### EXERCISE AIM
Count the lines in the data below holding the string "Raidurgam" and write the total by itself.

(ENTRIES SHOWN begins)

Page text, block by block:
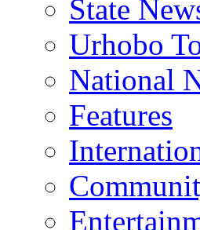
State
Urhobo
National
Features
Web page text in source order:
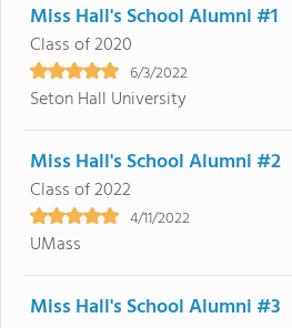
Miss Hall's School Alumni #1
Class of 2020
6/3/2022
Seton Hall University
Miss Hall's School Alumni #2
Class of 2022
4/11/2022
UMass
Miss Hall's School Alumni #3
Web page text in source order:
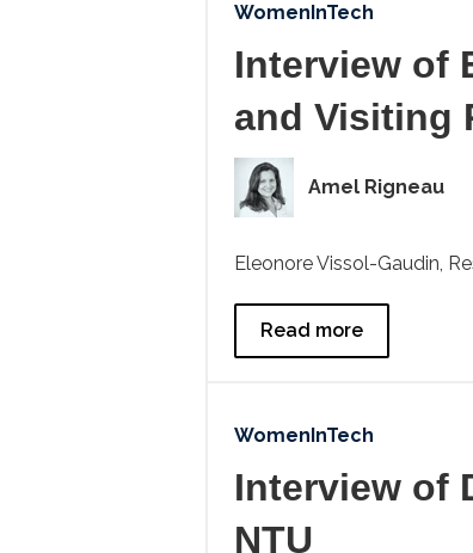
WomenInTech
Interview of
and Visiting
Amel Rigneau
Eleonore Vissol-Gaudin,
Read more
WomenInTech
Interview of
NTU
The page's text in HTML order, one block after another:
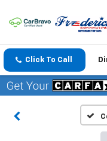
Click To Call
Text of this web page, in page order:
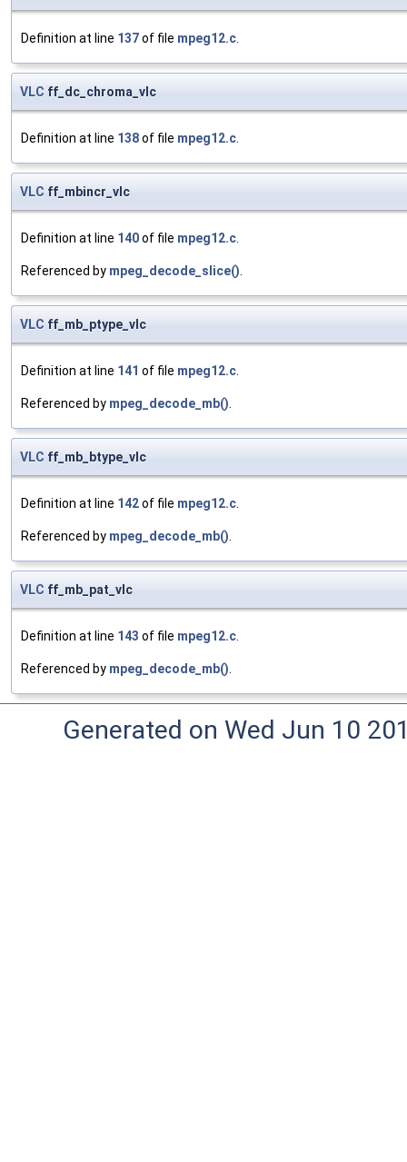
Definition at line 137of file mpeg12.c
VLC ff_dc_chroma_vlc
Definition at line 138of file mpeg12.c
VLC ff_mbincr_vlc
Definition at line 140of file mpeg12.c
Referenced by mpeg_decode_slice()
VLC ff_mb_ptype_vlc
Definition at line 141 of file mpeg12.c
Referenced by mpeg_decode_mb()
VLC ff_mb_btype_vlc
Definition at line 142of file mpeg12.c
Referenced by mpeg_decode_mb()
VLC ff_mb_pat_vlc
Definition at line 143 of file mpeg12.c
Referenced by mpeg_decode_mb()
Generated on Wed Jun 10
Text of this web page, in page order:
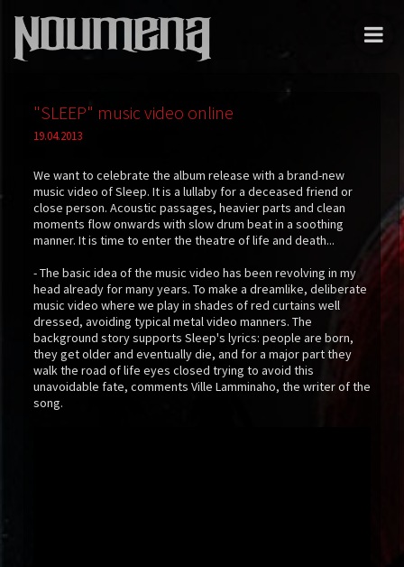
"SLEEP" music video online
19.04.2013
We want to celebrate the album release with a brand-new
music video of Sleep. It is a lullaby for a deceased friend or
close person. Acoustic passages, heavier parts and clean
moments flow onwards with slow drum beat in a soothing
manner. It is time to enter the theatre of life and death...
- The basic idea of the music video has been revolving in my
head already for many years. To make a dreamlike, deliberate
music video where we play in shades of red curtains well
dressed, avoiding typical metal video manners. The
background story supports Sleep's lyrics: people are born,
they get older and eventually die, and for a major part they
walk the road of life eyes closed trying to avoid this
unavoidable fate, comments Ville Lamminaho, the writer of the
song.
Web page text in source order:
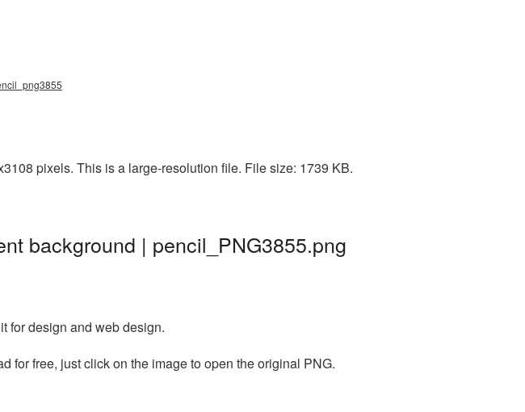
pixels. This is a large-resolution file. File size: 1739 KB.
background | pencil_PNG3855.png
for design and web design.
for free, just click on the image to open the original PNG.
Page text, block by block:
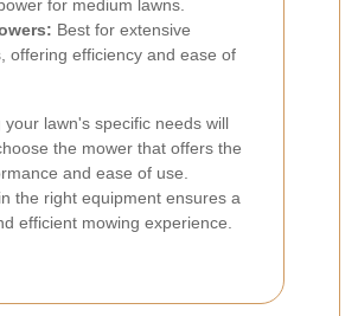
for medium lawns.
Best for extensive
offering efficiency and ease of
your lawn's specific needs will
the mower that offers the
and ease of use.
the right equipment ensures a
efficient mowing experience.
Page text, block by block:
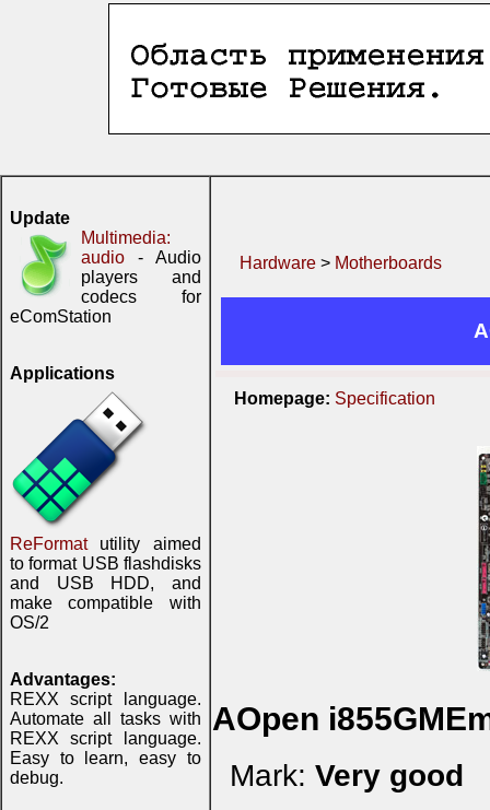
Update
Multimedia:
audio - Audio
players and
codecs for
eComStation
Applications
ReFormatutility aimed
to format USB flashdisks
and USB HDD, and
make compatible with
OS/2
Advantages:
REXX script language.
Automate all tasks with
REXX script language.
Easy to learn, easy to
debug.
Hardware > Motherboards
Homepage: Specification
AOpen
Mark: Very good
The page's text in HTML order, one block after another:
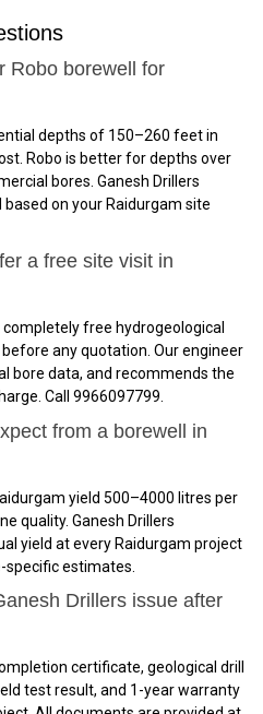
Robo borewell for
depths of 150–260 feet in
Robo is better for depths over
bores. Ganesh Drillers
on your Raidurgam site
a free site visit in
free hydrogeological
any quotation. Our engineer
bore data, and recommends the
Call 9966097799.
from a borewell in
yield 500–4000 litres per
quality. Ganesh Drillers
yield at every Raidurgam project
specific estimates.
Drillers issue after
certificate, geological drill
test result, and 1-year warranty
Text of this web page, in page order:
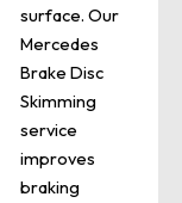
surface. Our
Mercedes
Brake Disc
Skimming
service
improves
braking
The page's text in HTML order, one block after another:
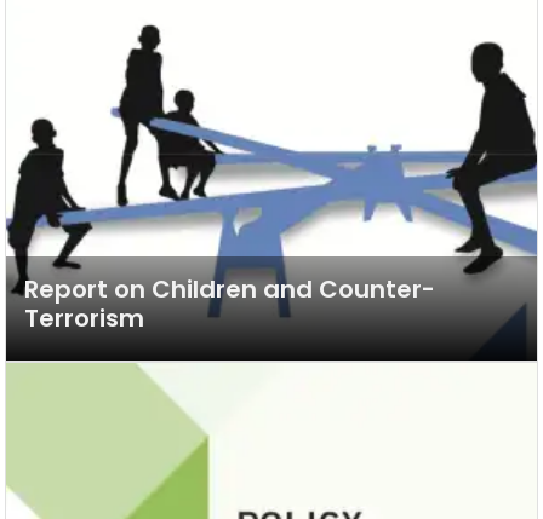
Report on Children and Counter-
Terrorism
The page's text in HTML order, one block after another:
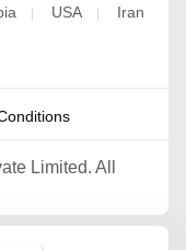
USA Iran
Limited. All
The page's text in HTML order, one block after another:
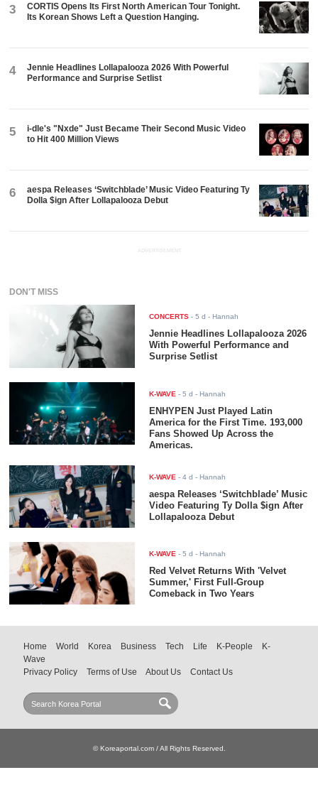
3
CORTIS Opens Its First North American Tour Tonight.
Its Korean Shows Left a Question Hanging.
4
Jennie Headlines Lollapalooza 2026 With Powerful
Performance and Surprise Setlist
5
i-dle's "Nxde" Just Became Their Second Music Video
to Hit 400 Million Views
6
aespa Releases ‘Switchblade’ Music Video Featuring Ty
Dolla $ign After Lollapalooza Debut
ADVERTISEMENT
DON'T MISS
CONCERTS -5 d - Hannah
Jennie Headlines Lollapalooza 2026
With Powerful Performance and
Surprise Setlist
K-WAVE -5 d - Hannah
ENHYPEN Just Played Latin
America for the First Time. 193,000
Fans Showed Up Across the
Americas.
K-WAVE -4 d - Hannah
aespa Releases ‘Switchblade’ Music
Video Featuring Ty Dolla $ign After
Lollapalooza Debut
K-WAVE -5 d - Hannah
Red Velvet Returns With 'Velvet
Summer,' First Full-Group
Comeback in Two Years
Home World Korea Business Tech Life K-People
K-
Wave
Privacy Policy
Terms of Use About Us Contact Us
© Koreaportal.com / All Rights Reserved.
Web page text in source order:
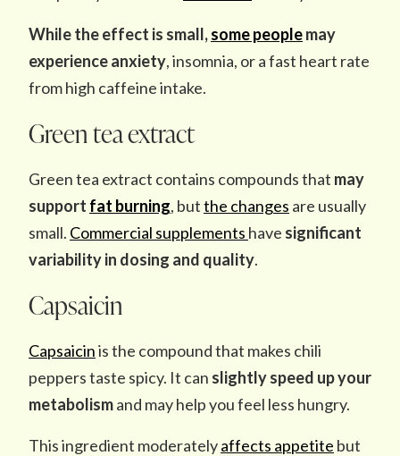
While the effect is small,some peoplemay
experience anxiety, insomnia, or a fast heart rate
from high caffeine intake.
Green tea extract
Green tea extract contains compounds that may
support fat burning, butthe changes are usually
small. Commercial supplements have significant
variability in dosing and quality.
Capsaicin
Capsaicinis the compound that makes chili
peppers taste spicy. It can slightly speed up your
metabolismand may help you feel less hungry.
This ingredient moderatelyaffects appetite but

(ENTRIES SHOWN ends)

### ANSWER BOX
2